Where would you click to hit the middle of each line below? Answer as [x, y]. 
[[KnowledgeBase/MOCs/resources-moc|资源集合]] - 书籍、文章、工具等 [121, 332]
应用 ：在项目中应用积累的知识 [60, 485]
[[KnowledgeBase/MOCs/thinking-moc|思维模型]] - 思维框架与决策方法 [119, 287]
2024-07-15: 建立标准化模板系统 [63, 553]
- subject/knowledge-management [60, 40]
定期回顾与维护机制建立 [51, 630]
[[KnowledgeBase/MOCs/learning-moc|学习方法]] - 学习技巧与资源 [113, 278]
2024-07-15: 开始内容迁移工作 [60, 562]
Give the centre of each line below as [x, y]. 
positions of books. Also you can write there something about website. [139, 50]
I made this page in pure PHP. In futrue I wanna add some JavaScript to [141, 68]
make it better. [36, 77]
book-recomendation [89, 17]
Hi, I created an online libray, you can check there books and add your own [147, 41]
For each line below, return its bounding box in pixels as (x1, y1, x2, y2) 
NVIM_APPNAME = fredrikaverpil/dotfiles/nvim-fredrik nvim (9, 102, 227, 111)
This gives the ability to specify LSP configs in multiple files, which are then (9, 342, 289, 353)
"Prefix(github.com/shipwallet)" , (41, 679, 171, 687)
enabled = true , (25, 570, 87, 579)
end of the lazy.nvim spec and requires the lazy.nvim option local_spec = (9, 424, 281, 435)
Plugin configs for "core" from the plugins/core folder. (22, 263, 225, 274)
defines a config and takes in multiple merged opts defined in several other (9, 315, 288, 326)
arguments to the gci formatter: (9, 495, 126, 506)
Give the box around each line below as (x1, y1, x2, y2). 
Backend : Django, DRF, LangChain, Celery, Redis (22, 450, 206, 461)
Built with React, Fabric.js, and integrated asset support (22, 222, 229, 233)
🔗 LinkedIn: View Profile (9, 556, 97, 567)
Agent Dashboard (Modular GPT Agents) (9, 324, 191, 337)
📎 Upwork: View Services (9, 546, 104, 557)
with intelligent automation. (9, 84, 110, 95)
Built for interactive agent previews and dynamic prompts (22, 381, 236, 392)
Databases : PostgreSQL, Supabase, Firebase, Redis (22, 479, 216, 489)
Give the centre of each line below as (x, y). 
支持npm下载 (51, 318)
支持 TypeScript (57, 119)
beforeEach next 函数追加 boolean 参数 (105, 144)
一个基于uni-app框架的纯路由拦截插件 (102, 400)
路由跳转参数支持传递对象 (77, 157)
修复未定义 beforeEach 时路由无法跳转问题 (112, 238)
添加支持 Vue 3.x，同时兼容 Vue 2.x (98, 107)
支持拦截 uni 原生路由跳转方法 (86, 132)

==============================

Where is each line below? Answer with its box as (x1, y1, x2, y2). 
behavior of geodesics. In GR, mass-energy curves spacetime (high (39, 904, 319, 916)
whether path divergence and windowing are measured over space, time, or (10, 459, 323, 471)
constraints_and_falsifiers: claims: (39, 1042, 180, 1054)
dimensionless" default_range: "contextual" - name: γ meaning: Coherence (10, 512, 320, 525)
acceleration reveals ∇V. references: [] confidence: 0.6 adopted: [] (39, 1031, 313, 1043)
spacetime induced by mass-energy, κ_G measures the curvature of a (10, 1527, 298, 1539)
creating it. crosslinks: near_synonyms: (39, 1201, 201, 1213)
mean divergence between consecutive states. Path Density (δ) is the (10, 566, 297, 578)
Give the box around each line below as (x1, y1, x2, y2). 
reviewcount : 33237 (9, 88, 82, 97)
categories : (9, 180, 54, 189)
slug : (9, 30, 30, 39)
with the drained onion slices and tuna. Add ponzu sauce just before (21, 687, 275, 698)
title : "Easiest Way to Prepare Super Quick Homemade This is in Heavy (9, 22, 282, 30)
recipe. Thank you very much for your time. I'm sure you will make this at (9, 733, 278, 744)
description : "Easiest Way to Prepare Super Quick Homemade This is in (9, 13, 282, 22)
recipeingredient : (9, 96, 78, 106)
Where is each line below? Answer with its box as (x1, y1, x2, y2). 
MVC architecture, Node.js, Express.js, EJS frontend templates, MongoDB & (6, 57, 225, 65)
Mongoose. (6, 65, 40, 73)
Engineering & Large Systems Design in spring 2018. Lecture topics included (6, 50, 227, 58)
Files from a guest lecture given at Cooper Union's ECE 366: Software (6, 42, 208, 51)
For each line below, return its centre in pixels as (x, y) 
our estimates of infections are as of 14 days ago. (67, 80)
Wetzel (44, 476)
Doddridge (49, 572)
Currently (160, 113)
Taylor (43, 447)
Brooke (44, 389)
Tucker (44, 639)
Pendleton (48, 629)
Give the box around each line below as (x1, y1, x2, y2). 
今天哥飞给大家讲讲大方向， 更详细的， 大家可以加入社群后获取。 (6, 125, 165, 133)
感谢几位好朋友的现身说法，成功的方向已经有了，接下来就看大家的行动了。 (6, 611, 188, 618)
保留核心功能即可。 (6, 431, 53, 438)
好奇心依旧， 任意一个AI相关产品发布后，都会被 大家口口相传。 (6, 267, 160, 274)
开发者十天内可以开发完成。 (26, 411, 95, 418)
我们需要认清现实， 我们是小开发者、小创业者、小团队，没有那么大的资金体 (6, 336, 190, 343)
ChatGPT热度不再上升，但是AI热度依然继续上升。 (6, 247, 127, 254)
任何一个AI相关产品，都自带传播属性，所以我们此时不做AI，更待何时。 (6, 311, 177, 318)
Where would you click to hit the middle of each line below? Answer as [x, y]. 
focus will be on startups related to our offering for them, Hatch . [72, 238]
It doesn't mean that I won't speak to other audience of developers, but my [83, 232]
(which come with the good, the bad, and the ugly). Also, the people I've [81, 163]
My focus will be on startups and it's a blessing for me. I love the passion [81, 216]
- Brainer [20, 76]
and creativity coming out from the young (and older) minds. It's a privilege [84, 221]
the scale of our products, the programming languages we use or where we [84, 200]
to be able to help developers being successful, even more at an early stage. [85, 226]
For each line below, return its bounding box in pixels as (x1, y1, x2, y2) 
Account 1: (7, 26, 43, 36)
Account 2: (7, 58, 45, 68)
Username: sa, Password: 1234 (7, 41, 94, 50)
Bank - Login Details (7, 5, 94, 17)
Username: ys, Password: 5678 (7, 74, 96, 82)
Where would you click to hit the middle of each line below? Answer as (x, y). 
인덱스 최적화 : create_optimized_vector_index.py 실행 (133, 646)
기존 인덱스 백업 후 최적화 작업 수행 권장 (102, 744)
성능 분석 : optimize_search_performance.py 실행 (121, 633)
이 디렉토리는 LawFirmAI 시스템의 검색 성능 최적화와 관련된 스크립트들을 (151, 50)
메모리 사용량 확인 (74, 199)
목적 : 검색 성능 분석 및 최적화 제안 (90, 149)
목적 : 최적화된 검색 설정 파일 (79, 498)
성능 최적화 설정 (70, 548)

==============================

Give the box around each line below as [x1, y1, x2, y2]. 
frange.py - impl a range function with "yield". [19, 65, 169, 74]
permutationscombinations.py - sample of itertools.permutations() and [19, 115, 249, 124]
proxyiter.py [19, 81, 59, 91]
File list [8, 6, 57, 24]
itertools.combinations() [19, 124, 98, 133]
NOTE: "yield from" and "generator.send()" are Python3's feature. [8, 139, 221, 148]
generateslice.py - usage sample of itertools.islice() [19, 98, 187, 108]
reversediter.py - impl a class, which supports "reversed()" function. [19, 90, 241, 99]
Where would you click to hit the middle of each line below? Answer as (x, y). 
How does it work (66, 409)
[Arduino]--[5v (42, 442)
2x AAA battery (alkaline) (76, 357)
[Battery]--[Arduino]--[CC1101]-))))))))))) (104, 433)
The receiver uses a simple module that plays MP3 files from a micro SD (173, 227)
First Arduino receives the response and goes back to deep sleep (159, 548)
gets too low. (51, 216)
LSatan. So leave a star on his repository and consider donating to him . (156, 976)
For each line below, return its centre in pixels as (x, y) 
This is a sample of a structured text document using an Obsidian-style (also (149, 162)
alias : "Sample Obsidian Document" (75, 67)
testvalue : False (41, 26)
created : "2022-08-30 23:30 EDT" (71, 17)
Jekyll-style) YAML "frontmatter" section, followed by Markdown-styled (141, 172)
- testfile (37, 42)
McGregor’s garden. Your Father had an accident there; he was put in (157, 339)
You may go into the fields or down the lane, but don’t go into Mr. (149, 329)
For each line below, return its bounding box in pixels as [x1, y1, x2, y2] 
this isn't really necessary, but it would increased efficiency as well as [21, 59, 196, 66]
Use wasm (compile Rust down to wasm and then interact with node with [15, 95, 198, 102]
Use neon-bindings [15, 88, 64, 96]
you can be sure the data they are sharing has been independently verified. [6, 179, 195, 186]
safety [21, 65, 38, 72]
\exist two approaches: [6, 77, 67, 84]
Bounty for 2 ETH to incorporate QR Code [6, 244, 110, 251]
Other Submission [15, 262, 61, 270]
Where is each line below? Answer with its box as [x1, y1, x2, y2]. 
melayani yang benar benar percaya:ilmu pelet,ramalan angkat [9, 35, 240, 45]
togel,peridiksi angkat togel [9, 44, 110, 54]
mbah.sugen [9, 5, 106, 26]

==============================

> _Task directions_
Using the listing above, locate the lines that hold "then" and copy each one.

> _Response_
This gives the ability to specify LSP configs in multiple files, which are then (9, 342, 289, 353)
Use wasm (compile Rust down to wasm and then interact with node with [15, 95, 198, 102]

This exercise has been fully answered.